======== THE DATA

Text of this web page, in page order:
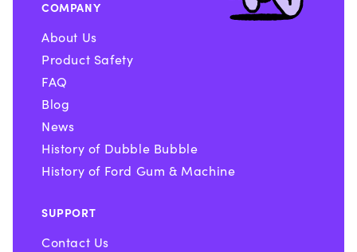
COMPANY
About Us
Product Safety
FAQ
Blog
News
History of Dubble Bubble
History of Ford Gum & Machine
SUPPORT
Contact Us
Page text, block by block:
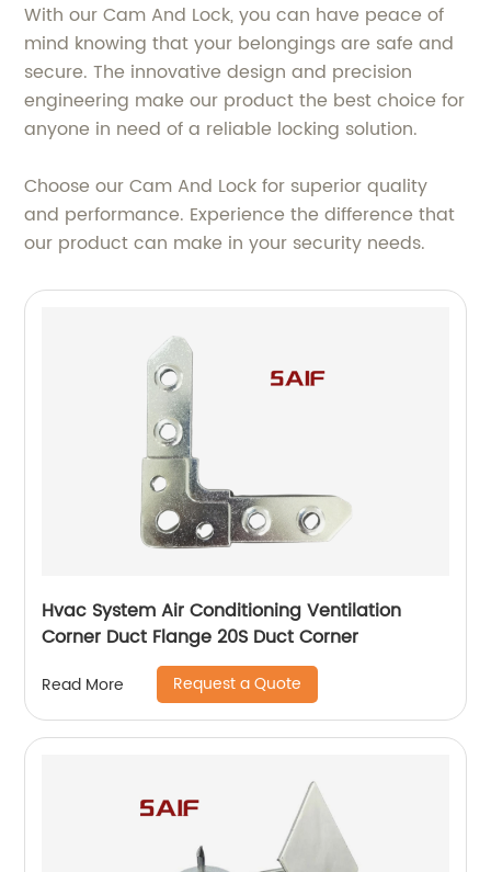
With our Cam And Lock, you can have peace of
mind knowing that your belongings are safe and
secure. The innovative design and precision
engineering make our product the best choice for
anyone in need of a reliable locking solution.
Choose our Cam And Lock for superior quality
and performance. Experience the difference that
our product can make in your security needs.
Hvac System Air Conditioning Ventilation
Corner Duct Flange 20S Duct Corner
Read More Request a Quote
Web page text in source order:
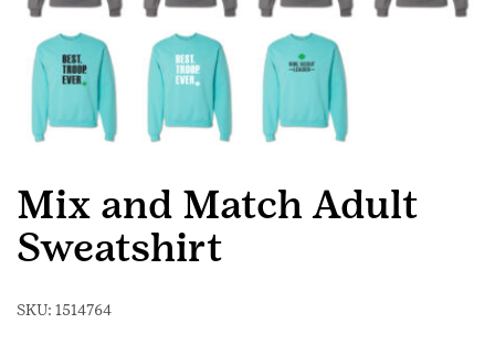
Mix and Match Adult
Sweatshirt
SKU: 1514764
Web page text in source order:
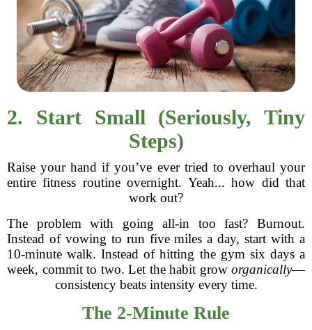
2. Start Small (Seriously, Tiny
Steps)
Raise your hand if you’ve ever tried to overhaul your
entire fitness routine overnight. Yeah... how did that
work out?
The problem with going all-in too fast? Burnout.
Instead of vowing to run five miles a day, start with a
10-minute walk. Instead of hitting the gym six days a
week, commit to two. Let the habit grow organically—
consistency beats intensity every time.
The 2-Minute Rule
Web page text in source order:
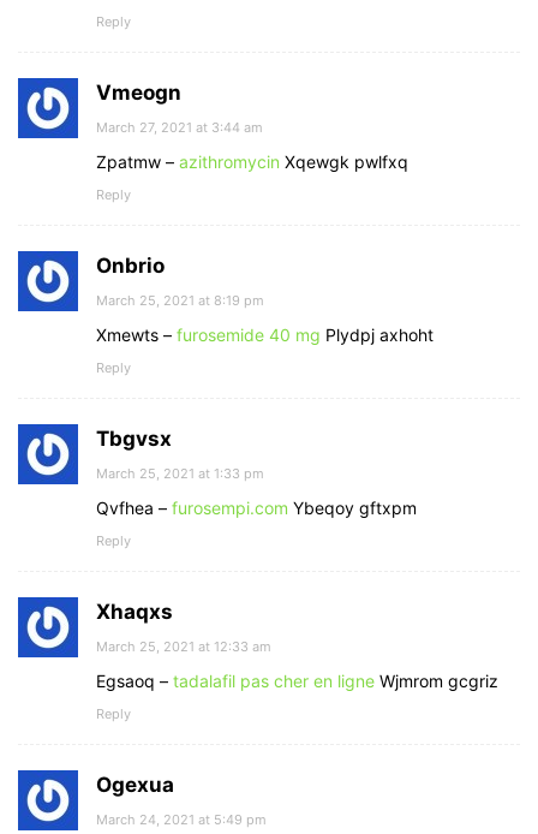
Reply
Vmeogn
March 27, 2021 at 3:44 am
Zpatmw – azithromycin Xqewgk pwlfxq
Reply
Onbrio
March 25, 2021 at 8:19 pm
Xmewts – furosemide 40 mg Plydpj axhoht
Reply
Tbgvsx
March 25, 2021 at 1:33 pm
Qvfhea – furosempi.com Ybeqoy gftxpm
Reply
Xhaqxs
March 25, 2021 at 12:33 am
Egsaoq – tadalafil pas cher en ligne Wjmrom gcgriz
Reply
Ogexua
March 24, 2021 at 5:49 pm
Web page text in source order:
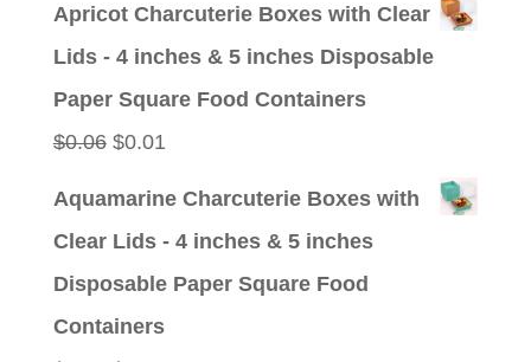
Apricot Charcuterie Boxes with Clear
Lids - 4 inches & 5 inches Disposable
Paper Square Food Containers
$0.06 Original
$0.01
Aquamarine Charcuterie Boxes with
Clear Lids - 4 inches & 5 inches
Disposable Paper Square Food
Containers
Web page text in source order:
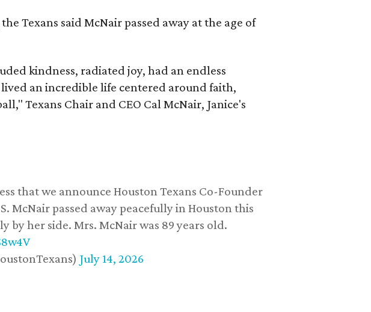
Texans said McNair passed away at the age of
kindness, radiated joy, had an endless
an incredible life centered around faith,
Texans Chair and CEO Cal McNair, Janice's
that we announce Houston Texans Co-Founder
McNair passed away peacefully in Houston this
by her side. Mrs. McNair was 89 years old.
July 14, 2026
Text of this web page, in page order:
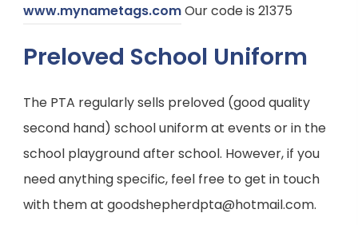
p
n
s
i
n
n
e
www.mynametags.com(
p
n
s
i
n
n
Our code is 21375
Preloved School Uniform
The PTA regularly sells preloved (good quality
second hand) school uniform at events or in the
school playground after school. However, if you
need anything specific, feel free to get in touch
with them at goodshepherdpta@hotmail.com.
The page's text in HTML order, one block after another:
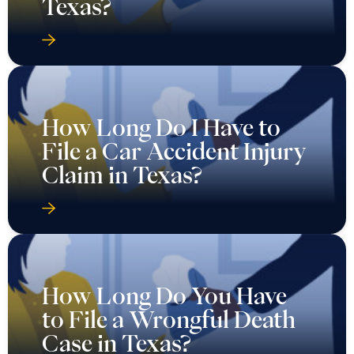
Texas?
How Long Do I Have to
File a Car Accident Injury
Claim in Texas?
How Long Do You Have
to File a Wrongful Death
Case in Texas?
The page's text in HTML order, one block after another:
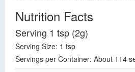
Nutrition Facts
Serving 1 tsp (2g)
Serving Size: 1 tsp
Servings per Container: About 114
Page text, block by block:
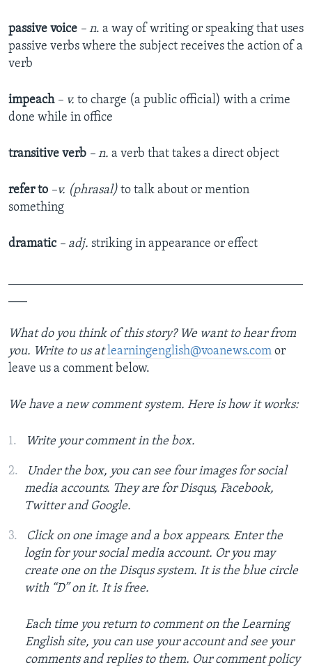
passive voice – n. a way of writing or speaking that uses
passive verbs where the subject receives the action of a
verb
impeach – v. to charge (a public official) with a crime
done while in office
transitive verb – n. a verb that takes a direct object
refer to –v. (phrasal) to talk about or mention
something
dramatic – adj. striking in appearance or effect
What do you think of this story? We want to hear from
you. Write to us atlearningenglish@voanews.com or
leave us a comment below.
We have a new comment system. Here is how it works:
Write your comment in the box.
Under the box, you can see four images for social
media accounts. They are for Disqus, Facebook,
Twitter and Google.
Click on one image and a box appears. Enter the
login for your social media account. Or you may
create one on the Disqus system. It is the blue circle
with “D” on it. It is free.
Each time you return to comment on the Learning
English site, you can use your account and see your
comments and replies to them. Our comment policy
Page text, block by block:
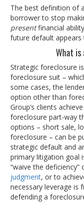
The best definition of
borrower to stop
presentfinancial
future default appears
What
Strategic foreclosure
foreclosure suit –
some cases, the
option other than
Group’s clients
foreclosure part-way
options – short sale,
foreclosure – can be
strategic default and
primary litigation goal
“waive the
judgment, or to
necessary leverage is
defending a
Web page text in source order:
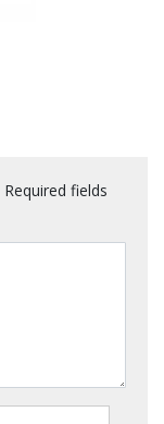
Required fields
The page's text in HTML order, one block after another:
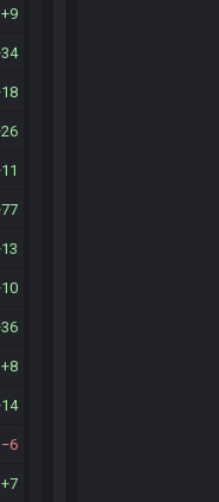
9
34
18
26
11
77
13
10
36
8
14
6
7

================
======== THE DATA

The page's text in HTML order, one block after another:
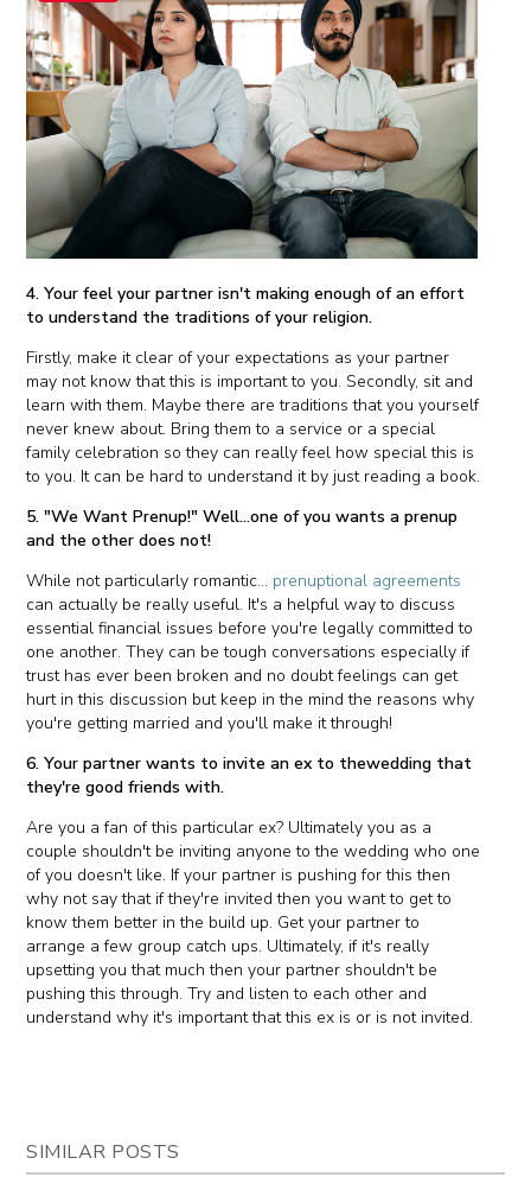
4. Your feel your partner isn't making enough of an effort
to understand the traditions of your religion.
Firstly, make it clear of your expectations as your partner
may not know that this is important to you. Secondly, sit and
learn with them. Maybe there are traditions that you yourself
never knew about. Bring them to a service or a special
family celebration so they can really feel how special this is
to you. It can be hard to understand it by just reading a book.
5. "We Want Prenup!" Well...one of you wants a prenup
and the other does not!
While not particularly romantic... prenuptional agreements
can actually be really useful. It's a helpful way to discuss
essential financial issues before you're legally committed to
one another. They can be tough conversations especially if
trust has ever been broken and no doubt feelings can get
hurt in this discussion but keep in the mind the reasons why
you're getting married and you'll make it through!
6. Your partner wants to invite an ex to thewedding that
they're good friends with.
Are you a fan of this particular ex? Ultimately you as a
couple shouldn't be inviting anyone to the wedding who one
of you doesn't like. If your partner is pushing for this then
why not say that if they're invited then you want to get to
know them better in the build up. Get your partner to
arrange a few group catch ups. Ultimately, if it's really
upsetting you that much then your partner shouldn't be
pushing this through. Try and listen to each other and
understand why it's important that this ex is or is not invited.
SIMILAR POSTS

================
======== THE DATA

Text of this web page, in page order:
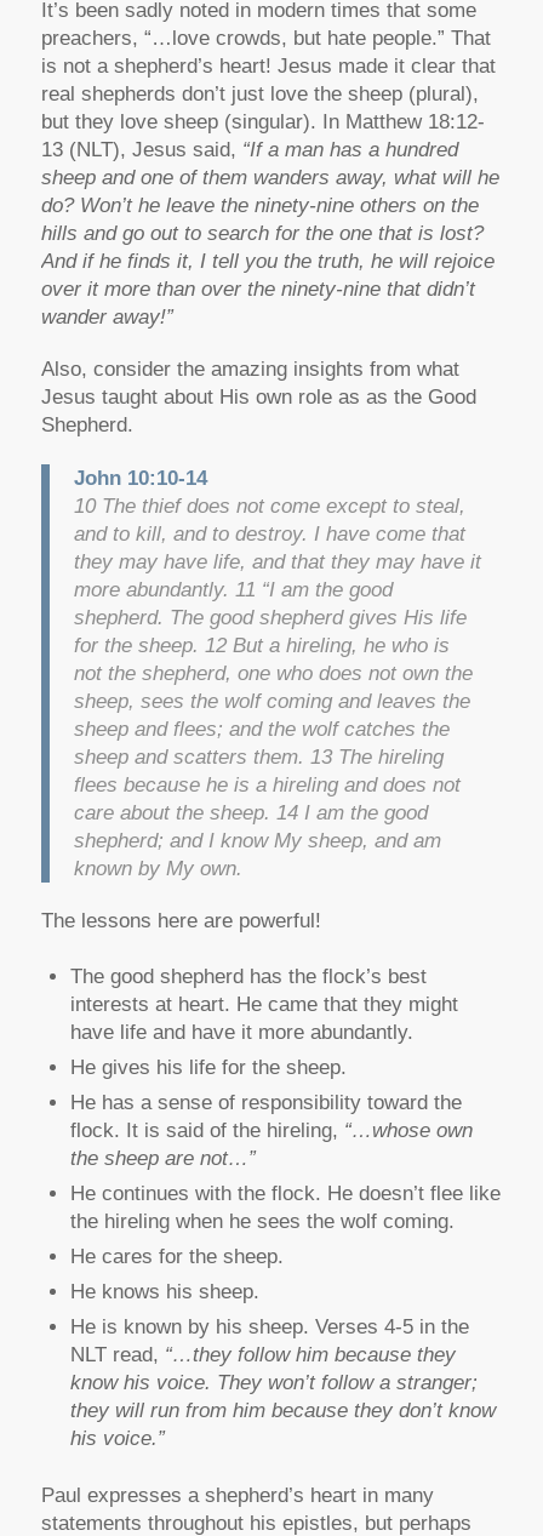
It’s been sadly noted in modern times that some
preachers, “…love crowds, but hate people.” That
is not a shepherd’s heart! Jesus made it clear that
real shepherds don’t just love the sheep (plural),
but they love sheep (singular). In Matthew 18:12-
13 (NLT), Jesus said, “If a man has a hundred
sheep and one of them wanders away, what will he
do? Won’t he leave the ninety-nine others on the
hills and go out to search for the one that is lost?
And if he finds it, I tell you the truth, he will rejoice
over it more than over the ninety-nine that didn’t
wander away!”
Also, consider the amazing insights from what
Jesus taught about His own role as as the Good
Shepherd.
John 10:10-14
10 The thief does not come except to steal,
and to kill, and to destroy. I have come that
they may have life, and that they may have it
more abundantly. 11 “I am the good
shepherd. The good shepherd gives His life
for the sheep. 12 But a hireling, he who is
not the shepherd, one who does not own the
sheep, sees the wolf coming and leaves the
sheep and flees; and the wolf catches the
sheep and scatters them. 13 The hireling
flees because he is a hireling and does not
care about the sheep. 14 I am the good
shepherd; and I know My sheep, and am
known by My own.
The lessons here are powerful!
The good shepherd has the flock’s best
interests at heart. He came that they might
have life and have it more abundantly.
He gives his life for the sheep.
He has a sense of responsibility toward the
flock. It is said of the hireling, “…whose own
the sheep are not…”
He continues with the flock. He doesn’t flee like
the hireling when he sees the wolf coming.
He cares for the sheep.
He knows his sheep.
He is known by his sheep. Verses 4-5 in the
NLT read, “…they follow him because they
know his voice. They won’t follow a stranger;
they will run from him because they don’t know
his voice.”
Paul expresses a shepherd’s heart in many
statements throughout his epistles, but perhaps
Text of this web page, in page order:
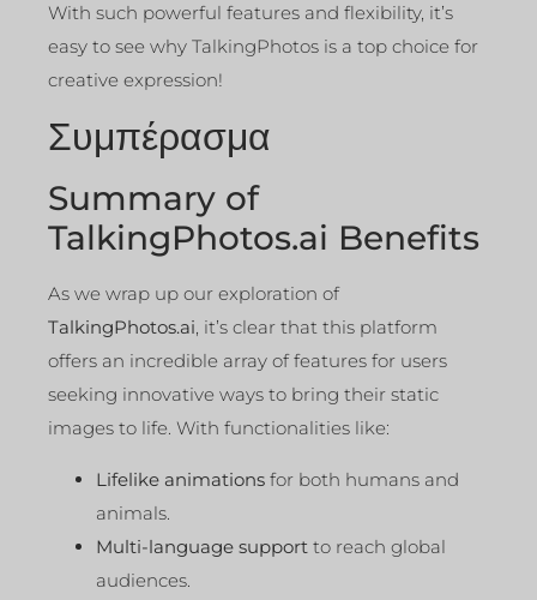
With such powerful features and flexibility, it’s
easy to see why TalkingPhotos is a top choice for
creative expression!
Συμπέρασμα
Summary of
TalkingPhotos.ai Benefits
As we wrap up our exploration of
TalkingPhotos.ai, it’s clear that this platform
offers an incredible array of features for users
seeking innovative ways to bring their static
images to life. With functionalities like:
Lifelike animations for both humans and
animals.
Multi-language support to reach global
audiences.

================

• _DIRECTIONS FOR THIS TASK_:
Across all the entries, how many lines hold the string "Jesus"? Only the number is needed.

• _YOUR SOLUTION_:
3